How to complete this task: Copy out the data below. Leave nothing out and alter nothing.

Data extract:
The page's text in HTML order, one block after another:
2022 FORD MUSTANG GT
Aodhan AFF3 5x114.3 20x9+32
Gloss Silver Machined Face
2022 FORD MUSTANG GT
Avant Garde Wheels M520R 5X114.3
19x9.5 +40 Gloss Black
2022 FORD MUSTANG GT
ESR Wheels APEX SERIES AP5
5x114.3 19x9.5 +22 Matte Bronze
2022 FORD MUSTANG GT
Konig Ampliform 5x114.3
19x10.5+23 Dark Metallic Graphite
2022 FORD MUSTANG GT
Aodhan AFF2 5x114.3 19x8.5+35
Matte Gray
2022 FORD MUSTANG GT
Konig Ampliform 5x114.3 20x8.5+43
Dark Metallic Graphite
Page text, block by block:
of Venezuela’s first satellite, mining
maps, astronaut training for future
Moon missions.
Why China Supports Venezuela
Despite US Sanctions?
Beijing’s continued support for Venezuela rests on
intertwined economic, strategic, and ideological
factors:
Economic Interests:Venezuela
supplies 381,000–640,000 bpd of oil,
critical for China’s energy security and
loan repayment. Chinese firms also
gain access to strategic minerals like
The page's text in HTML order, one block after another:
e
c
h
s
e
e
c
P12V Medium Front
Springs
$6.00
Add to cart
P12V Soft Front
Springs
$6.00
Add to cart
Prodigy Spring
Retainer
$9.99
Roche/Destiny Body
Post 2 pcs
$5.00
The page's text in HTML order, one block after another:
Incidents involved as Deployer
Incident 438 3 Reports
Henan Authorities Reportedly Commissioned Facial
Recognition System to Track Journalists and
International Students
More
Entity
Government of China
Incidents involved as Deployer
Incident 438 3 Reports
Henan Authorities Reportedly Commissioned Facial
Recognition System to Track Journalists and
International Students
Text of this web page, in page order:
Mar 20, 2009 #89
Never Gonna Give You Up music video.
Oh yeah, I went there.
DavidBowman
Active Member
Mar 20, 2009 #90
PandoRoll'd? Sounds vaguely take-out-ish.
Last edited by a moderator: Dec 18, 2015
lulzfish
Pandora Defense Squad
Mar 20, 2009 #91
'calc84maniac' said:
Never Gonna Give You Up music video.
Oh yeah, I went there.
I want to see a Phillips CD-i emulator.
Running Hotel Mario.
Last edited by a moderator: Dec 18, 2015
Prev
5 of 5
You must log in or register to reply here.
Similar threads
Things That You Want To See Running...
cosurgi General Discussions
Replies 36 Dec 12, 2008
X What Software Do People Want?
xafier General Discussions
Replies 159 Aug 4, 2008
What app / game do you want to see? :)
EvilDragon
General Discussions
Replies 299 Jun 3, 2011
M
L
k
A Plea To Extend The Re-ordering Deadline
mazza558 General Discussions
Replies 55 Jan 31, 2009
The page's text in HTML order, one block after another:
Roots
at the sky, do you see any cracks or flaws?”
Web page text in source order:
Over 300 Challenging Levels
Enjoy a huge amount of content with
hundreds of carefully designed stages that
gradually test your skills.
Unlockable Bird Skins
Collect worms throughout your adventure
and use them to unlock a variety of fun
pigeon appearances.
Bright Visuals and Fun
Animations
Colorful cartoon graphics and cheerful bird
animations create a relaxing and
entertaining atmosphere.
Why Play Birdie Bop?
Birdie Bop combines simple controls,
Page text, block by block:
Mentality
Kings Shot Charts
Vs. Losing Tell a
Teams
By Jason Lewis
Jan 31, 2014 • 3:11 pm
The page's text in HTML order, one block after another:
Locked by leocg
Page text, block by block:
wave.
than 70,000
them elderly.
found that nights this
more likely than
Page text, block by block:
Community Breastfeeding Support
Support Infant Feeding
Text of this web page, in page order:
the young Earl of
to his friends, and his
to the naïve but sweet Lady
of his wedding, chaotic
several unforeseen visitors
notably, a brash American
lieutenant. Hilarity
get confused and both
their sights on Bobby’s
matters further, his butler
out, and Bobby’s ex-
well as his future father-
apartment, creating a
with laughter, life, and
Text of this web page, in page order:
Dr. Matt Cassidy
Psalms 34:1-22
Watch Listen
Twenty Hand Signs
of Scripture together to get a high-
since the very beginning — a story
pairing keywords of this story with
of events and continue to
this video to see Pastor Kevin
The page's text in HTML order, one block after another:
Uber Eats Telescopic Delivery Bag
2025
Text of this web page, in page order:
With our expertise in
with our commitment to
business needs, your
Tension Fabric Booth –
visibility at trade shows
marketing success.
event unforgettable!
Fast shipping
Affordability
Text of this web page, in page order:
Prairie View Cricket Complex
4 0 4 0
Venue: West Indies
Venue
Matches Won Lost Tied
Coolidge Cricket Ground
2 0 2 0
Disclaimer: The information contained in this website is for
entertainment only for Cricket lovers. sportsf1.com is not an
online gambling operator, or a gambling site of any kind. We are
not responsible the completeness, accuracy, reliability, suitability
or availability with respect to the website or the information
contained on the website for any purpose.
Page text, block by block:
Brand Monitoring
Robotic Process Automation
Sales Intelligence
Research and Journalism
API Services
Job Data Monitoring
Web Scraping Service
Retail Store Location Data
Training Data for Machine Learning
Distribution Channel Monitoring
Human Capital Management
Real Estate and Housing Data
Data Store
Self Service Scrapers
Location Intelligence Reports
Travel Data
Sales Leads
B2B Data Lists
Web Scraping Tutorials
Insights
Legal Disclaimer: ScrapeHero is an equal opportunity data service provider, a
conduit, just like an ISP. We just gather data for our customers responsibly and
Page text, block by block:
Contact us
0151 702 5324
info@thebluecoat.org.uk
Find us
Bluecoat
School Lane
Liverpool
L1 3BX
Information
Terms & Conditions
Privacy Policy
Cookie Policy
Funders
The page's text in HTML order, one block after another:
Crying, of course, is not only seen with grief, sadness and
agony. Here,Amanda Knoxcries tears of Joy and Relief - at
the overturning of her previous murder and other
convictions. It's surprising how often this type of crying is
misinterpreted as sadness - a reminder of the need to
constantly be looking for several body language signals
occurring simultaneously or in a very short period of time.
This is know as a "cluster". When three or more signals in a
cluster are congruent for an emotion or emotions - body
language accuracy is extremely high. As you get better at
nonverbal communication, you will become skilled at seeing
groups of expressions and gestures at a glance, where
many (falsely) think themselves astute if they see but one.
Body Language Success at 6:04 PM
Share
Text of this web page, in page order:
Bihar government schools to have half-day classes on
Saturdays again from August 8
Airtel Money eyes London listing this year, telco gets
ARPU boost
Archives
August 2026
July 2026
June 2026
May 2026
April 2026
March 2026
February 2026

Expected output:
The page's text in HTML order, one block after another:
2022 FORD MUSTANG GT
Aodhan AFF3 5x114.3 20x9+32
Gloss Silver Machined Face
2022 FORD MUSTANG GT
Avant Garde Wheels M520R 5X114.3
19x9.5 +40 Gloss Black
2022 FORD MUSTANG GT
ESR Wheels APEX SERIES AP5
5x114.3 19x9.5 +22 Matte Bronze
2022 FORD MUSTANG GT
Konig Ampliform 5x114.3
19x10.5+23 Dark Metallic Graphite
2022 FORD MUSTANG GT
Aodhan AFF2 5x114.3 19x8.5+35
Matte Gray
2022 FORD MUSTANG GT
Konig Ampliform 5x114.3 20x8.5+43
Dark Metallic Graphite
Page text, block by block:
of Venezuela’s first satellite, mining
maps, astronaut training for future
Moon missions.
Why China Supports Venezuela
Despite US Sanctions?
Beijing’s continued support for Venezuela rests on
intertwined economic, strategic, and ideological
factors:
Economic Interests:Venezuela
supplies 381,000–640,000 bpd of oil,
critical for China’s energy security and
loan repayment. Chinese firms also
gain access to strategic minerals like
The page's text in HTML order, one block after another:
e
c
h
s
e
e
c
P12V Medium Front
Springs
$6.00
Add to cart
P12V Soft Front
Springs
$6.00
Add to cart
Prodigy Spring
Retainer
$9.99
Roche/Destiny Body
Post 2 pcs
$5.00
The page's text in HTML order, one block after another:
Incidents involved as Deployer
Incident 438 3 Reports
Henan Authorities Reportedly Commissioned Facial
Recognition System to Track Journalists and
International Students
More
Entity
Government of China
Incidents involved as Deployer
Incident 438 3 Reports
Henan Authorities Reportedly Commissioned Facial
Recognition System to Track Journalists and
International Students
Text of this web page, in page order:
Mar 20, 2009 #89
Never Gonna Give You Up music video.
Oh yeah, I went there.
DavidBowman
Active Member
Mar 20, 2009 #90
PandoRoll'd? Sounds vaguely take-out-ish.
Last edited by a moderator: Dec 18, 2015
lulzfish
Pandora Defense Squad
Mar 20, 2009 #91
'calc84maniac' said:
Never Gonna Give You Up music video.
Oh yeah, I went there.
I want to see a Phillips CD-i emulator.
Running Hotel Mario.
Last edited by a moderator: Dec 18, 2015
Prev
5 of 5
You must log in or register to reply here.
Similar threads
Things That You Want To See Running...
cosurgi General Discussions
Replies 36 Dec 12, 2008
X What Software Do People Want?
xafier General Discussions
Replies 159 Aug 4, 2008
What app / game do you want to see? :)
EvilDragon
General Discussions
Replies 299 Jun 3, 2011
M
L
k
A Plea To Extend The Re-ordering Deadline
mazza558 General Discussions
Replies 55 Jan 31, 2009
The page's text in HTML order, one block after another:
Roots
at the sky, do you see any cracks or flaws?”
Web page text in source order:
Over 300 Challenging Levels
Enjoy a huge amount of content with
hundreds of carefully designed stages that
gradually test your skills.
Unlockable Bird Skins
Collect worms throughout your adventure
and use them to unlock a variety of fun
pigeon appearances.
Bright Visuals and Fun
Animations
Colorful cartoon graphics and cheerful bird
animations create a relaxing and
entertaining atmosphere.
Why Play Birdie Bop?
Birdie Bop combines simple controls,
Page text, block by block:
Mentality
Kings Shot Charts
Vs. Losing Tell a
Teams
By Jason Lewis
Jan 31, 2014 • 3:11 pm
The page's text in HTML order, one block after another:
Locked by leocg
Page text, block by block:
wave.
than 70,000
them elderly.
found that nights this
more likely than
Page text, block by block:
Community Breastfeeding Support
Support Infant Feeding
Text of this web page, in page order:
the young Earl of
to his friends, and his
to the naïve but sweet Lady
of his wedding, chaotic
several unforeseen visitors
notably, a brash American
lieutenant. Hilarity
get confused and both
their sights on Bobby’s
matters further, his butler
out, and Bobby’s ex-
well as his future father-
apartment, creating a
with laughter, life, and
Text of this web page, in page order:
Dr. Matt Cassidy
Psalms 34:1-22
Watch Listen
Twenty Hand Signs
of Scripture together to get a high-
since the very beginning — a story
pairing keywords of this story with
of events and continue to
this video to see Pastor Kevin
The page's text in HTML order, one block after another:
Uber Eats Telescopic Delivery Bag
2025
Text of this web page, in page order:
With our expertise in
with our commitment to
business needs, your
Tension Fabric Booth –
visibility at trade shows
marketing success.
event unforgettable!
Fast shipping
Affordability
Text of this web page, in page order:
Prairie View Cricket Complex
4 0 4 0
Venue: West Indies
Venue
Matches Won Lost Tied
Coolidge Cricket Ground
2 0 2 0
Disclaimer: The information contained in this website is for
entertainment only for Cricket lovers. sportsf1.com is not an
online gambling operator, or a gambling site of any kind. We are
not responsible the completeness, accuracy, reliability, suitability
or availability with respect to the website or the information
contained on the website for any purpose.
Page text, block by block:
Brand Monitoring
Robotic Process Automation
Sales Intelligence
Research and Journalism
API Services
Job Data Monitoring
Web Scraping Service
Retail Store Location Data
Training Data for Machine Learning
Distribution Channel Monitoring
Human Capital Management
Real Estate and Housing Data
Data Store
Self Service Scrapers
Location Intelligence Reports
Travel Data
Sales Leads
B2B Data Lists
Web Scraping Tutorials
Insights
Legal Disclaimer: ScrapeHero is an equal opportunity data service provider, a
conduit, just like an ISP. We just gather data for our customers responsibly and
Page text, block by block:
Contact us
0151 702 5324
info@thebluecoat.org.uk
Find us
Bluecoat
School Lane
Liverpool
L1 3BX
Information
Terms & Conditions
Privacy Policy
Cookie Policy
Funders
The page's text in HTML order, one block after another:
Crying, of course, is not only seen with grief, sadness and
agony. Here,Amanda Knoxcries tears of Joy and Relief - at
the overturning of her previous murder and other
convictions. It's surprising how often this type of crying is
misinterpreted as sadness - a reminder of the need to
constantly be looking for several body language signals
occurring simultaneously or in a very short period of time.
This is know as a "cluster". When three or more signals in a
cluster are congruent for an emotion or emotions - body
language accuracy is extremely high. As you get better at
nonverbal communication, you will become skilled at seeing
groups of expressions and gestures at a glance, where
many (falsely) think themselves astute if they see but one.
Body Language Success at 6:04 PM
Share
Text of this web page, in page order:
Bihar government schools to have half-day classes on
Saturdays again from August 8
Airtel Money eyes London listing this year, telco gets
ARPU boost
Archives
August 2026
July 2026
June 2026
May 2026
April 2026
March 2026
February 2026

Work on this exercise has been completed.